16. THE MECHANISM OF ACTION OF
LENSES. THE CAUSE OF ACCOMMODATION. MYOPIA
AND HYPEROPIA
1)
The mechanism of action of lenses.
Let's get down to explaining the functioning of the device, which
occupies an important place in the life of many people. As you know, glasses correct the
process of visual perception in people with impaired vision. The glasses use
different types of lenses. They - the lenses - are devices that change the
trajectory of the movement of light rays - that is, refracting them.
We do not want to get ahead of ourselves greatly, however, it should be
recalled that in the book devoted to the mechanics of elementary particles ("Ethereal
mechanics") we paid much attention to the causes and mechanism of changing
the trajectory of moving particles. And the main reasons for the change in the
trajectory, if you remember, were called the Fields of Attraction and
Repulsion. So, in this article we will
only try to apply in concrete ways the processes that we have already
discovered.
In addition to glasses there are many other types of optical instruments,
where a person uses lenses - magnifier, binoculars, telescope, microscope… These are the most basic.
Our eyes - is also a kind of optical devices. And, as befits such
devices, they have in their composition lenses - crystalline lens. Inside the eye,
or rather, inside the ciliary body there are muscles that control the shape of
the crystalline lens - increase or decrease its curvature. These muscles are
called – accommodative, since the change in the shape of the crystalline lens is
an act of accommodation (adaptation). These muscles are connected with the crystalline
lens with the help of the zinn ligaments. When the muscle is relaxed, the
distance between it and the crystalline lens increases and the ligaments are
stretched - the curvature of the lens decreases. I.e. the crystalline lens (lens)
becomes more elongated, more flat. Muscles relax - it decreases its distance to the crystalline lens, and
as a result - the tension of the zinn ligaments is weakened. As a result, the
curvature of the crystalline lens increases, since the relaxed ligaments do not
stretch it.
Conventional lenses, made of glass, it can be any shape - and convex (light
collecting), and concave (dissipating). Light collecting lenses convert a
parallel beam of light rays into a converging beam. Dissipating lenses, on the
contrary, transform a parallel beam into a divergent one. The crystalline lens is
an example of a light collecting lens. The degree of convexity or concavity can
be any, including a very small, tending to zero. But it will still exist.
Optical devices use lenses of all kinds - convex, concave,
convex-concave, biconvex and biconcave. Herewith the curvature of both surfaces
of the lens can be any – it all depends on the specific tasks, which are sought
to achieve with this device.
Why do we need different curvature - and the crystalline lens, and glass
lenses? And how does this affect the features of the resulting image (ie,
passed through it)?
To answer these and other questions, we need to recall the experiments
of I. Newton with glass prisms, with which he decomposed white light into the
spectrum. Why do we need this?
The thing is that when light passes (photons of the visible range)
through the lens, happens to them is the same as when they pass through the
prism.

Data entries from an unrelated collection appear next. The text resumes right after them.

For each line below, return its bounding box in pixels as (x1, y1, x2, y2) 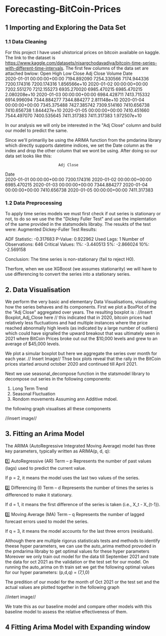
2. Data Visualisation (5, 285, 70, 294)
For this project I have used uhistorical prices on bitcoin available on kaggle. (5, 49, 160, 55)
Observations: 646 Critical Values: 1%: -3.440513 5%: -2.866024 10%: (5, 242, 150, 248)
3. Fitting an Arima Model (5, 430, 85, 438)
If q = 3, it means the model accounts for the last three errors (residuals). (5, 528, 154, 534)
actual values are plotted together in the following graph (5, 584, 120, 590)
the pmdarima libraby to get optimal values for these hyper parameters (5, 548, 150, 554)
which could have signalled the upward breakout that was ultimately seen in (5, 330, 160, 336)
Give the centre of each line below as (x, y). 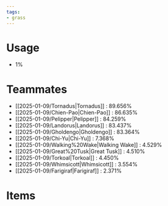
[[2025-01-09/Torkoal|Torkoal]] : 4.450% (67, 158)
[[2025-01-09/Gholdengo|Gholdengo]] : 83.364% (77, 132)
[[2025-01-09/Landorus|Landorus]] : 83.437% (73, 126)
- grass (16, 18)
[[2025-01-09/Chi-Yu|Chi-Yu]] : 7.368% (65, 138)
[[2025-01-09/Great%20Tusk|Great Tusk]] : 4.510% (80, 151)
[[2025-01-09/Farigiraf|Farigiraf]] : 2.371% (68, 171)
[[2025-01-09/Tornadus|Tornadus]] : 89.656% (73, 106)
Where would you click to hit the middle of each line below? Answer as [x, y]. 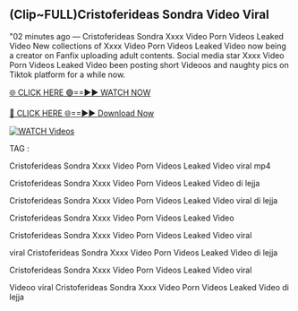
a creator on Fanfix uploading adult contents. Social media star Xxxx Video [147, 55]
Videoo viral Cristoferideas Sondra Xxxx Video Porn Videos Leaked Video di [149, 287]
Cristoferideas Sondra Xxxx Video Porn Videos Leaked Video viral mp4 [140, 166]
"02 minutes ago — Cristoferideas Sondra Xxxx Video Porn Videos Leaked [147, 36]
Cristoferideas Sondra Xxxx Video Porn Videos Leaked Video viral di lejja [144, 200]
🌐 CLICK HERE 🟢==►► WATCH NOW [80, 92]
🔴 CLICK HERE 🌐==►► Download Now [82, 113]
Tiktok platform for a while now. [68, 74]
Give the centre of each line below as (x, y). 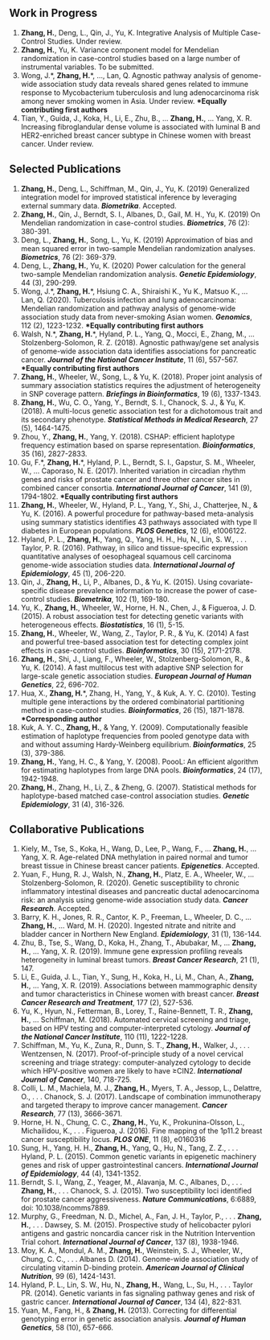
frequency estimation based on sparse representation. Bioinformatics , (138, 445)
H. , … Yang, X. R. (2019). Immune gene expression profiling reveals (132, 951)
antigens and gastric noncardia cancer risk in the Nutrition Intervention (138, 1234)
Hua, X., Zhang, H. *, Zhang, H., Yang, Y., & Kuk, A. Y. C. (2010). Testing (138, 693)
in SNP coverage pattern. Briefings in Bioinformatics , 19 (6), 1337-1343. (141, 394)
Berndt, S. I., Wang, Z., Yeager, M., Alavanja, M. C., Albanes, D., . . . (131, 1182)
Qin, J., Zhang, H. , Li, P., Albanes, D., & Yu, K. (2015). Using (119, 582)
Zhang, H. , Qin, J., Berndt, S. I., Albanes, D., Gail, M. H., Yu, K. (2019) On (140, 214)
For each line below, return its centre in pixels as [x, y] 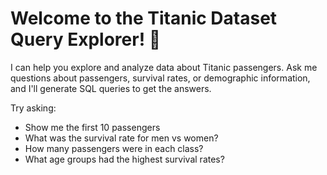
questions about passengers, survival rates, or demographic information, [160, 78]
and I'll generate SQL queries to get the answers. [111, 88]
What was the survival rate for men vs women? [121, 138]
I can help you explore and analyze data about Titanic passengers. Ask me [164, 67]
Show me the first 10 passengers [92, 127]
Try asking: [33, 108]
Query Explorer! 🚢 [86, 39]
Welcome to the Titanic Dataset [144, 18]
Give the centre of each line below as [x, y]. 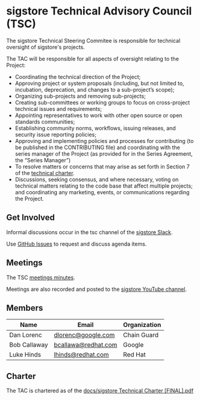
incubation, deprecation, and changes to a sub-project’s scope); [95, 89]
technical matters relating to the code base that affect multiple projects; [104, 186]
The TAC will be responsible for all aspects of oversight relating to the [93, 59]
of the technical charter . [45, 173]
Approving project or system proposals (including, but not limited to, [100, 83]
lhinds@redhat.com [82, 355]
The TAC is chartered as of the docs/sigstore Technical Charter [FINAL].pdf [100, 391]
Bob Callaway [29, 345]
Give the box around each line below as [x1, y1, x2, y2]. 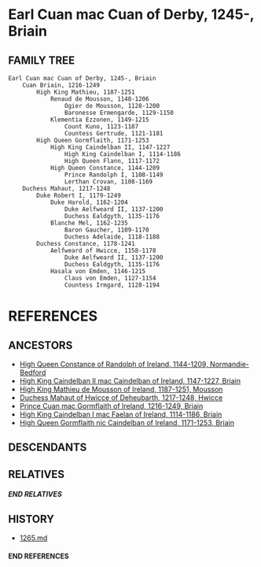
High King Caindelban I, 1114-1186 [64, 150, 181, 158]
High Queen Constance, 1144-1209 [50, 164, 160, 172]
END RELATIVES [8, 490, 63, 499]
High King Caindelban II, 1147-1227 [50, 143, 171, 151]
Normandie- [209, 360, 250, 369]
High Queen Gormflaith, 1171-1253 [36, 136, 149, 144]
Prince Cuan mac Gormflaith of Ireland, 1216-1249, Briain [19, 402, 204, 410]
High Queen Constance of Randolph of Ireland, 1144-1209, [19, 360, 208, 369]
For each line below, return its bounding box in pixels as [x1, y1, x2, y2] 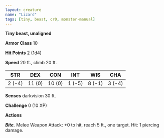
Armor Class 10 [5, 40, 38, 46]
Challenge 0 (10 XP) [5, 102, 47, 108]
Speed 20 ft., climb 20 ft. [5, 60, 57, 66]
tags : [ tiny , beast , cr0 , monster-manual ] [5, 17, 95, 22]
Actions [5, 112, 22, 118]
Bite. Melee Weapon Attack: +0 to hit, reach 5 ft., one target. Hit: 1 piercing [5, 122, 159, 128]
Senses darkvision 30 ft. [5, 93, 56, 99]
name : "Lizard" [5, 12, 37, 17]
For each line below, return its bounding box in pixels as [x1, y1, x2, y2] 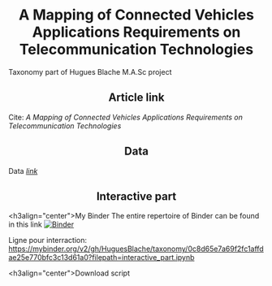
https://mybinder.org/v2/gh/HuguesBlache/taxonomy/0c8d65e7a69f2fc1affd [8, 244, 264, 253]
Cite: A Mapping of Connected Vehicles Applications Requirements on [8, 112, 244, 122]
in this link [8, 219, 42, 229]
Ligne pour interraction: [8, 236, 88, 245]
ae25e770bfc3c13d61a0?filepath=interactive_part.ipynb [8, 253, 195, 262]
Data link [8, 166, 38, 175]
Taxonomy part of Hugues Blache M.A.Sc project [8, 67, 172, 76]
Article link [108, 91, 165, 105]
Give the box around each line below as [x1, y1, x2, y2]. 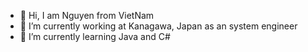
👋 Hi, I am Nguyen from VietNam [19, 10, 155, 21]
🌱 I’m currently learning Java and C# [19, 31, 171, 42]
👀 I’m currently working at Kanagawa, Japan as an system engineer [19, 20, 298, 32]
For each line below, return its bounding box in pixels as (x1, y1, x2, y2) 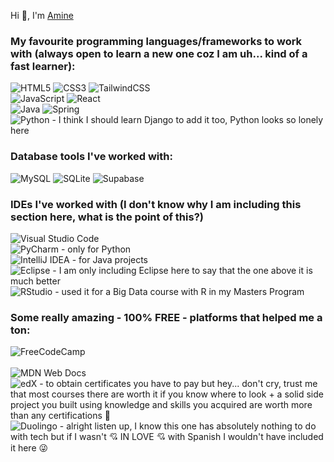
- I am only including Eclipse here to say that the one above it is (52, 264, 313, 276)
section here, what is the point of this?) (10, 210, 204, 224)
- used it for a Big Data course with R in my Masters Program (54, 285, 305, 297)
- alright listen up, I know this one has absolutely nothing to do (59, 420, 317, 432)
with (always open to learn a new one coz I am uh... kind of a (10, 46, 308, 60)
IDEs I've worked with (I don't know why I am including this (10, 197, 302, 211)
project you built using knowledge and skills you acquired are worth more (10, 399, 313, 411)
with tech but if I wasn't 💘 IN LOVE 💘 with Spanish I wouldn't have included (10, 431, 324, 443)
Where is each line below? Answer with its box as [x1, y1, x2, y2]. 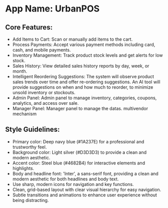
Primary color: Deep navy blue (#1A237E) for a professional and [12, 138, 144, 144]
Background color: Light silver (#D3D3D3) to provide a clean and [12, 149, 147, 155]
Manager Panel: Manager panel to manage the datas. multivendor [12, 106, 148, 111]
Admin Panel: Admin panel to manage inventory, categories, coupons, [12, 95, 157, 101]
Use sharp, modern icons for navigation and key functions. [12, 181, 134, 187]
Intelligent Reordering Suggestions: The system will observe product [12, 74, 154, 79]
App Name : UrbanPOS [5, 3, 100, 15]
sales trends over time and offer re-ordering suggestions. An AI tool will [12, 79, 160, 85]
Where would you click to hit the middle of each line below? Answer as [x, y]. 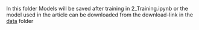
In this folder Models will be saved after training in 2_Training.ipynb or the [97, 9]
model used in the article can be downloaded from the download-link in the [100, 15]
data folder [20, 21]
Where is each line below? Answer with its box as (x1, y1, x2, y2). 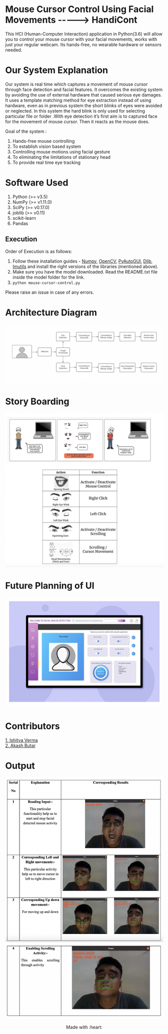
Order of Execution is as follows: (5, 248, 72, 254)
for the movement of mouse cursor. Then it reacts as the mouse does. (5, 118, 150, 124)
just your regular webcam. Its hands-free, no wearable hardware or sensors (5, 41, 162, 47)
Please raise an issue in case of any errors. (5, 289, 94, 295)
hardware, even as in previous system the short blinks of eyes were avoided (5, 102, 162, 109)
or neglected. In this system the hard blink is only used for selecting (5, 108, 145, 114)
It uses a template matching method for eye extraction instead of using (5, 97, 151, 103)
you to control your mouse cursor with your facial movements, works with (5, 36, 157, 42)
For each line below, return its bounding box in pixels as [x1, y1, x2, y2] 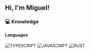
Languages [5, 32, 28, 38]
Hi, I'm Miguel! [5, 4, 50, 12]
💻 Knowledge [5, 19, 39, 25]
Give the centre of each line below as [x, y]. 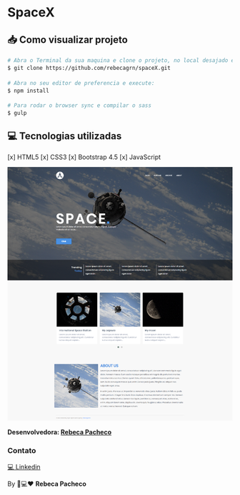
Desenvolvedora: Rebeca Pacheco [60, 432]
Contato [22, 451]
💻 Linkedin [24, 466]
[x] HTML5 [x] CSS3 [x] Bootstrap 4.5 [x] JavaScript [84, 157]
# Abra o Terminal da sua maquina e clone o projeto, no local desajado [118, 61]
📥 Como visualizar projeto [68, 40]
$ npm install [29, 91]
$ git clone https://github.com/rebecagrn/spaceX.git [89, 68]
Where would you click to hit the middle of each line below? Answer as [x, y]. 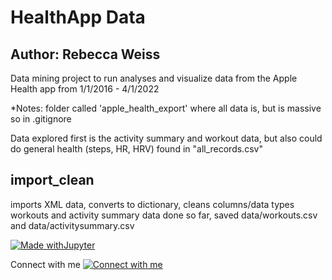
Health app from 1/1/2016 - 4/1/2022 [85, 89]
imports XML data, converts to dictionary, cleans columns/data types [152, 204]
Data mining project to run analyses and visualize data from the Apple [154, 78]
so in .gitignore [41, 119]
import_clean [52, 180]
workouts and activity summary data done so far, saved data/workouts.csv [164, 215]
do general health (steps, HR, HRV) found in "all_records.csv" [136, 149]
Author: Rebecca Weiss [85, 54]
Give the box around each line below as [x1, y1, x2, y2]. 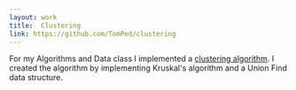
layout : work [9, 12, 58, 22]
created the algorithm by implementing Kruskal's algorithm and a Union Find [9, 63, 288, 73]
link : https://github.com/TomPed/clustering [9, 29, 176, 38]
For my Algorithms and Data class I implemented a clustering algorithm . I [9, 54, 275, 64]
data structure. [9, 72, 64, 83]
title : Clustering [9, 21, 82, 30]
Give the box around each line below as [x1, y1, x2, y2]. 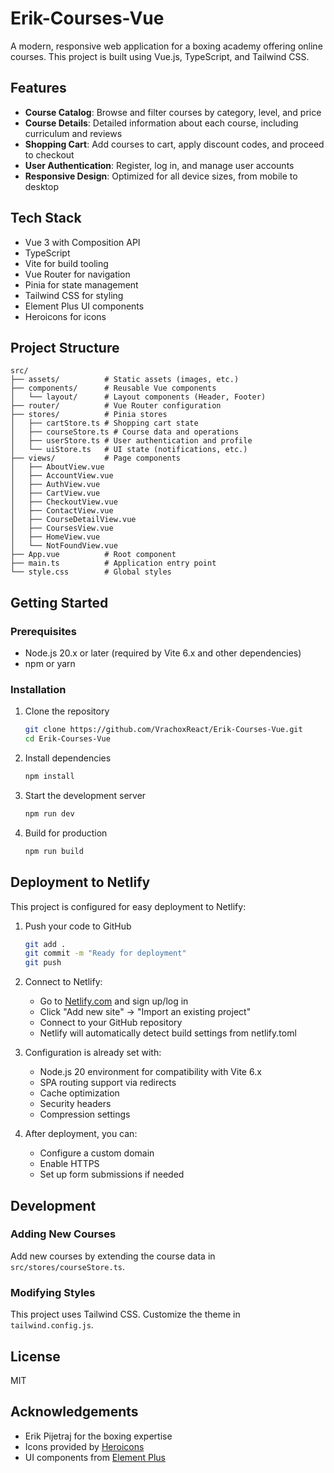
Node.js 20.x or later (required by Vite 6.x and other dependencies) [24, 647, 302, 659]
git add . [24, 939, 67, 949]
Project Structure [10, 339, 120, 356]
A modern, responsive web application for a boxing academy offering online [10, 40, 323, 52]
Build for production [24, 827, 108, 839]
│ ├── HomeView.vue [10, 532, 101, 542]
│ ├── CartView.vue [10, 488, 101, 499]
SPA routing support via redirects [39, 1077, 177, 1089]
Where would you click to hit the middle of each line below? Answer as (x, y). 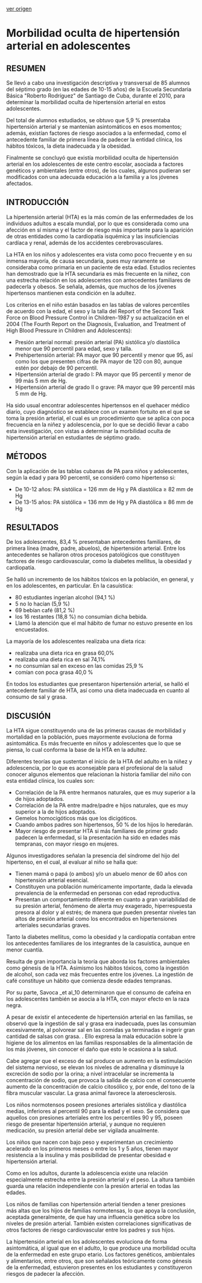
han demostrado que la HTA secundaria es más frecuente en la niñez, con (98, 273)
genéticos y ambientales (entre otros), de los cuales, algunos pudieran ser (99, 171)
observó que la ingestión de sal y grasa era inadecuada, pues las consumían (101, 1023)
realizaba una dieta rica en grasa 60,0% (65, 653)
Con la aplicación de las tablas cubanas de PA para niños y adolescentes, (97, 471)
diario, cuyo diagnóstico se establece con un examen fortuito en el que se (98, 411)
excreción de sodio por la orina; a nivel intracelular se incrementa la (90, 1074)
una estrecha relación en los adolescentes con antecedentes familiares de (99, 280)
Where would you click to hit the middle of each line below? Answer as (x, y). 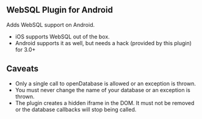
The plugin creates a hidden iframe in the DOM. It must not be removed (105, 103)
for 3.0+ (25, 49)
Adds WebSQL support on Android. (51, 24)
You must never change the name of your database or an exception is (103, 90)
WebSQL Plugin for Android (60, 10)
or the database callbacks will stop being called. (76, 109)
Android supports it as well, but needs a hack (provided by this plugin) (103, 43)
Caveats (22, 69)
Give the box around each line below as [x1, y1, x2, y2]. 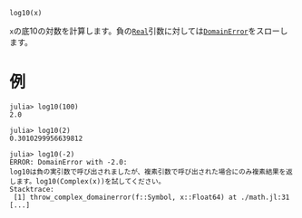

Photons (like any other energy units of the universe) are deflected
under the action of the total Attraction Field of the lens material. Just as
they were rejected in the experiments of I. Newton under the action of the
total Field of Attraction of the substance of the prism.
Accordingly, it is not difficult to conclude that the total Field of Attraction
from those parts of the lens (or prism), where the thickness of the substance
is greater, will also be larger. Therefore, in the experiment of I. Newton photons
are displaced (refracted) namely in the direction of the base of the prism not
to the top. The same process we can observe in the lens - where the substances
are larger - light rays are deflected (refracted) there.
If the lens is convex, then there will be more substance along its axis
(toward the center) than along the edges.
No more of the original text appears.